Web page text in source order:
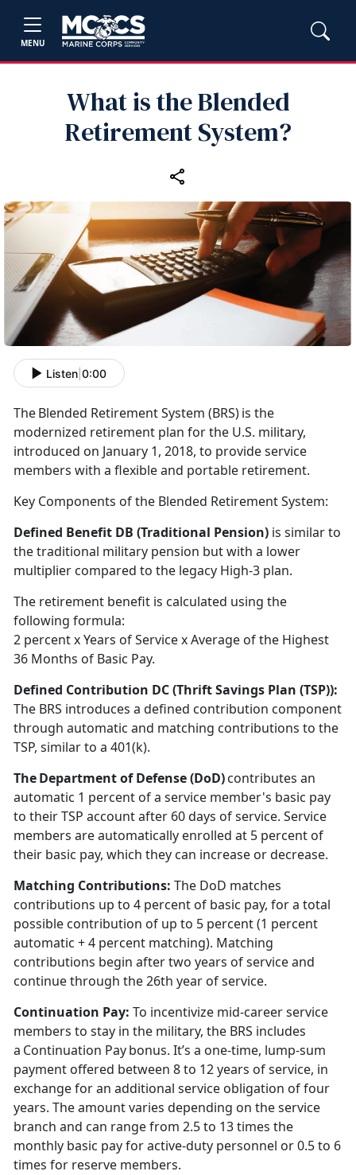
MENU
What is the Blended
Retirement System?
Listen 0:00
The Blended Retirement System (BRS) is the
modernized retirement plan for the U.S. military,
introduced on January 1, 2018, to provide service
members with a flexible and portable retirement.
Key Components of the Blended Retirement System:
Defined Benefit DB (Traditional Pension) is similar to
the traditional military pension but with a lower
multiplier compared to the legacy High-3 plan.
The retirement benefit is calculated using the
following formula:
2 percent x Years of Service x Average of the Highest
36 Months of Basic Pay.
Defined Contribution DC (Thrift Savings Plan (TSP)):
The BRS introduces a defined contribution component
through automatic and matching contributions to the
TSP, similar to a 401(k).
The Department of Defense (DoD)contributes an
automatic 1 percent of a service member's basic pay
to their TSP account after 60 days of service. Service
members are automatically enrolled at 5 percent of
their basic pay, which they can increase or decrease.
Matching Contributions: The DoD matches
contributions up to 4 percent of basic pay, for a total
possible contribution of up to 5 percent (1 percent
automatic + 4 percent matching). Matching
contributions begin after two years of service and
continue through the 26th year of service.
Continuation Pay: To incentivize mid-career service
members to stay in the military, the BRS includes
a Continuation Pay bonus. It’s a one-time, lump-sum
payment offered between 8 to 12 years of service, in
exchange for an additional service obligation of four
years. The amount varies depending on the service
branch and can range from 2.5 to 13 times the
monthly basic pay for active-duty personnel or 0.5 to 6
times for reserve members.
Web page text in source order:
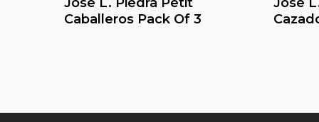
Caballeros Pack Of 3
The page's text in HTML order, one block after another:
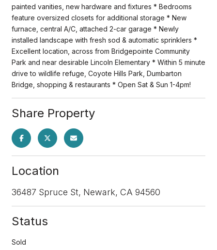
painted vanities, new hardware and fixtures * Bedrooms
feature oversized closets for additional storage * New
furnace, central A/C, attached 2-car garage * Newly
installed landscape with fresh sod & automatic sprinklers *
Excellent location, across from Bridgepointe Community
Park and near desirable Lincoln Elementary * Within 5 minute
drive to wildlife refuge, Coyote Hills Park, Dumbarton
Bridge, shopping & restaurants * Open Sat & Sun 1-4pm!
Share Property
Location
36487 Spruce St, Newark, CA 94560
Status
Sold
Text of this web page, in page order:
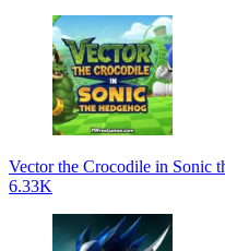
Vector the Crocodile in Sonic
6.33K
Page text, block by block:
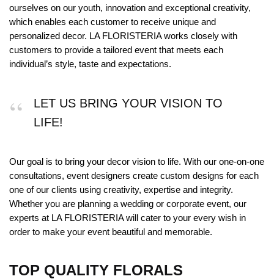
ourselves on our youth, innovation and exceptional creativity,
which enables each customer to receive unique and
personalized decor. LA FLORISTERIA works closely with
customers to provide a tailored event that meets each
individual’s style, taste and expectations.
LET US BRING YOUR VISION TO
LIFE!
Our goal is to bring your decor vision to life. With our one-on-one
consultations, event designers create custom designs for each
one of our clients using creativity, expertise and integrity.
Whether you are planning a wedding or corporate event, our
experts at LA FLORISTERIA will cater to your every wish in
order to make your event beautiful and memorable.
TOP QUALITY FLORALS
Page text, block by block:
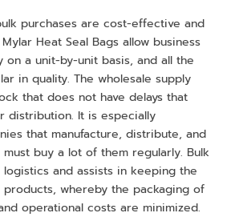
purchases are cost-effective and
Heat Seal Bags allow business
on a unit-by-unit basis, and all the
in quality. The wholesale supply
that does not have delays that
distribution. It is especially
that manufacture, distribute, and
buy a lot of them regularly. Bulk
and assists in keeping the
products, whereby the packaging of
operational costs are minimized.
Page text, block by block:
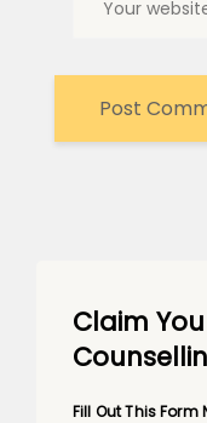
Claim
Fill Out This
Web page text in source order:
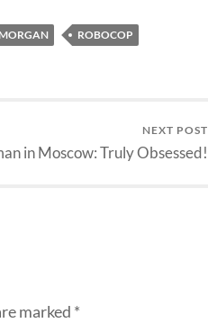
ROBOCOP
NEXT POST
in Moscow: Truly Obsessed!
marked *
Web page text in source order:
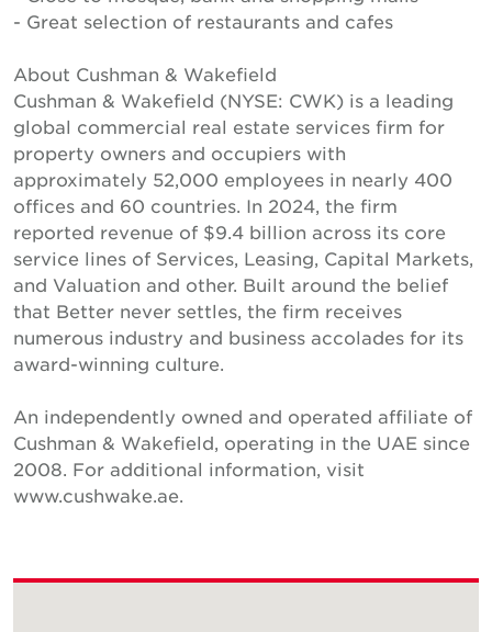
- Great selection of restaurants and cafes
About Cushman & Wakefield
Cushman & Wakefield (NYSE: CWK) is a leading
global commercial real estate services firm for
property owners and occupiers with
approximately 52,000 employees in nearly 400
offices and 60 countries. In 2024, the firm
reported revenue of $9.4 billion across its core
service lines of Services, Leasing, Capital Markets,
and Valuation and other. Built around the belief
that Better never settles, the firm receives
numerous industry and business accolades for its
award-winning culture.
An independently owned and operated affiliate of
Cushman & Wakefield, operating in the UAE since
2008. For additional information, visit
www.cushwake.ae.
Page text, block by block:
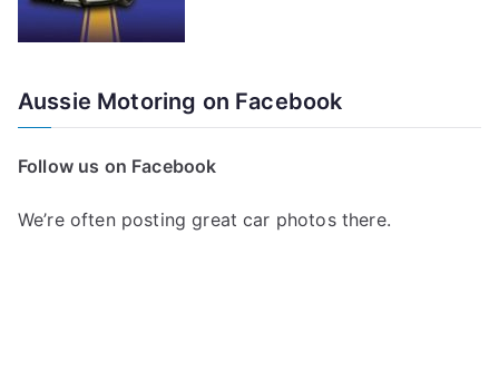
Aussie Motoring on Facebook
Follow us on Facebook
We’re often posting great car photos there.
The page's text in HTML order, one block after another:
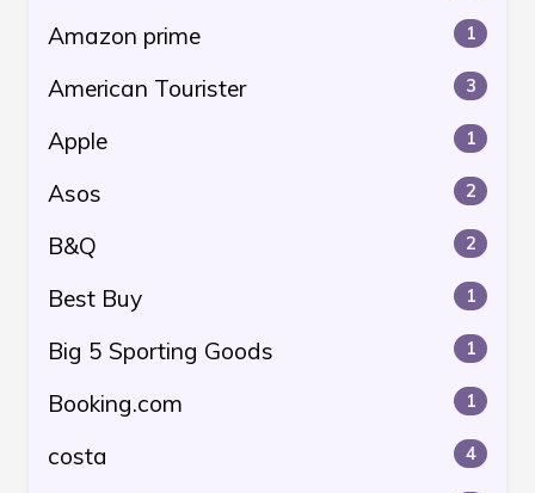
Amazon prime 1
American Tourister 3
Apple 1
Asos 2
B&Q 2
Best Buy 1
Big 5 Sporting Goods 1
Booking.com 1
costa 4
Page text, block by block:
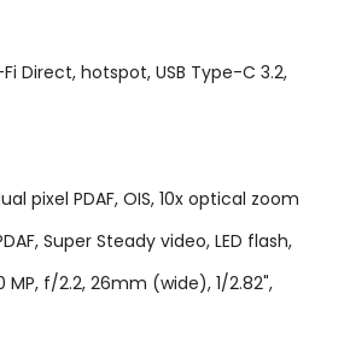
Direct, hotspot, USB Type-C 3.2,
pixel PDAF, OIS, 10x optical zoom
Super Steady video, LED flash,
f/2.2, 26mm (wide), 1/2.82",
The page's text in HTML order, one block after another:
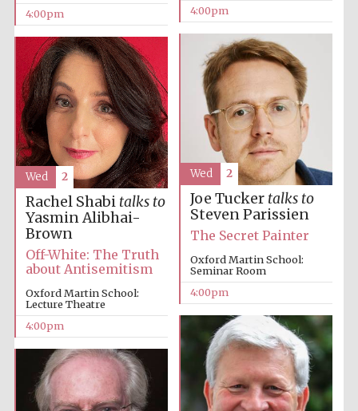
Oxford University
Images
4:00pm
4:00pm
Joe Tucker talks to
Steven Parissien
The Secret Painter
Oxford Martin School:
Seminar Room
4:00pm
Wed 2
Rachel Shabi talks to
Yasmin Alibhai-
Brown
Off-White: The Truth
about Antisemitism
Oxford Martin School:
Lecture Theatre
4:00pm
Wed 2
+ + + +
■ Work task ■
Scan the lines above, and whenever one holds the string "using", copy it.

■ Output for this task ■
The retirement benefit is calculated using the
one of our clients using creativity, expertise and integrity.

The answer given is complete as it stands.